The notion of “sea level rise” is often the first thing mentioned when discussing climate change. While opinions may vary on what causes climate change and how it will affect our planet, certainly no one can refute the cold hard data offered from a wide variety of sources – temperatures on a global scale are getting warmer as the rate of carbon emissions are simultaneously increasing. Regardless of the cause, experts and scientific research warn that the sea levels will rise as much as 4 – 6 feet by the end of the century. While this will most likely have a serious impact on humanity, every surfer just wants to know what will happen to the waves and surf spots?

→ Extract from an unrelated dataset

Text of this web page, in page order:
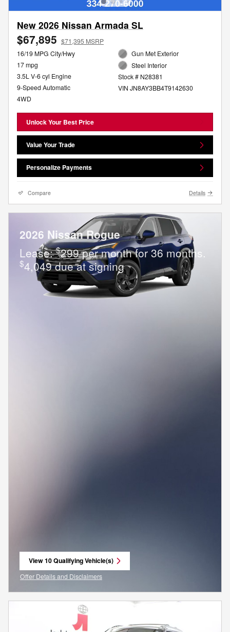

Waves are basically caused by winds blowing on the surface of the water. The winds from low pressure systems (storms) produce the biggest waves, and it’s pretty obvious that climate change will affect those storms. Recently, the holy grail of scientific journals – Nature, published a research article that found “an agreed projected decrease in annual mean significant wave height (HS) over 25.8% of the global ocean area.” That’s awful! The study found that the greatest decreases were noted over the North Atlantic, North Pacific, and Indian Ocean during the Northern Hemisphere winter months (January, February, and March). Unfortunately, the North Atlantic will see a decrease in mean wave height during all seasons. Ouch!
While the study notes the significant decreasing trend in swell heights over time, it also points out that there will be occasionally larger than usual singular swell events caused by weather extremes induced by climate change. In other words, extreme weather will likely produce some huge swells, but not as often as the century progresses.
Interestingly, the study does find that certain areas will have consistent and significant increases as well. The biggest increase will take place south of Australia and New Zealand, especially during the Southern Hemisphere winter months from July to September. The projected increase will be a solid 5 to 10% above current averages during peak winter months. Wow! This increased wave height is proposed from an increase in storm-caused west winds in the area. These increases in west winds will also lead to longer period swell and bigger wave heights in the Eastern Pacific during the Northern Hemisphere summer months. This is in response to the swells propagating away from the enhanced storm activity in the South Pacific.
What does all this mean? In the Pacific Ocean, the Northern Hemisphere winter swells will get smaller and less consistent as the Southern Hemisphere swells will increase in size and period. That means our pumping winter surf on the West Coast will slowly subside throughout the 21st century. But the summer south swells will be on fire! The East Coast and Europe will see the most notable decrease in surf in the world with a slow decline throughout the rest of the century. Meanwhile, the entire Southern Hemisphere will be pumping during the Austral Summer months from July to September until 2.1K!
The Surf Spots
Even most non-surfers know that the higher tide can affect the quality of some surf spots. Well, a sea level rise will be like a “permanent high tide.” Perhaps sustainablesurf.org puts it best by saying “this sea level rise will result in the loss and destruction of many surf breaks world-wide, because while projected sea level rise happens on a 100-year timescale the geologic processes that form surf breaks happen on a 1000-year timescale.”
Essentially, this means that waves at sandy beach breaks like the ones at Huntington Beach, CA or the Outer Banks in North Carolina are likely to retain their same basic forms as they approach the shore. Sandbars often change daily almost everywhere in the world, and will likely adjust to the increased sea level heights very quickly. It’s the reefs and points that are in trouble. These types of waves break on rock and stone that’s either not going to erode in our lifetime, or be deposited by river systems fast enough. A good example brought forth by sustainablesurf.org states that “it is unlikely that San Mateo Creek will be able deposit cobblestones at Trestles fast enough to keep up with sea level rise in the next 100 years.”
Of course, breaks that are good at high tide will likely break more often. While low tide only breaks like Supertubes in Los Angeles are doomed to disappear completely! There’s also going to be a lot of new surf spots created as waves break on new areas of reefs that haven’t seen swell action. Some of these spots may be unorganized and difficult to surf, similar to newly formed reefs found on the Big Island of Hawaii. While others may actually get better like the earthquake altered reefs in Indonesia and Chile. Despite all this, researchers and experts agree that the overall effect of advancing seas is likely to be more destructive than constructive. Only time will tell!